The Regulators of Mouse Spermatogenic Cell Fate Decisions
StatisticsView Usage Statistics
Spermatogenesis is the process of maturation of a male germ cell from a spermatogonium to a spermatozoon. During this developmental process, spermatogonia, on one hand, replicate themselves as a replacement of germ cell stem cells and on the other hand differentiate into spermatocytes, which undergo meiosis and give rise to haploid spermatids. The haploid spermatids then go through a series of transformation termed spermiogenesis to generate mature spermatozoa.
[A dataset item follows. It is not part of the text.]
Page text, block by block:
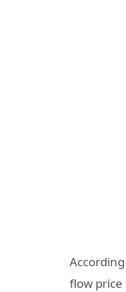
flow price

Many regulators are involved in this complicated process to ensure sperm formation proceeds smoothly. Each step in spermatogenesis needs specific genes for newly appearing functional proteins as well as specific regulators to modulate expression of those genes. Among these regulators, we found that microRNAs play a significant role in controlling the fate of mRNAs during spermatogenesis. Our data showed that there is a particular pattern of gene expression during spermatogenesis in which some genes display a ‘delayed translation' due to the cessation of transcription in elongating/elongated spermatids. In this study we hypothesized that microRNAs participate in controlling the distribution and movement of those ‘translationally delayed' mRNAs between ribonucleoprotein particles (RNPs), which are considered to be a storage compartment for mRNAs, and cytoplasmic polysomes that are located at sites of translation. Besides noncoding RNAs, many protein factors are also involved in the spermatogenic cell fate control process, including RNA-binding proteins, ubiquitination proteins, autophagy proteins, etc. We evaluated the function of the ubiquitination-related protein BAT3 during spermatogenesis and found that the protein is involved in autophagy by interacting with autophagy proteins, including ATG5, ATG7, and LG3. Without BAT3, spermatogenesis cannot be completed, and no mature spermatozoa are produced causing male infertility. In these studies, we primarily focused on the regulatory functions of microRNAs and BAT3 in the control the normal development of spermatogenic cells and normal male fertility.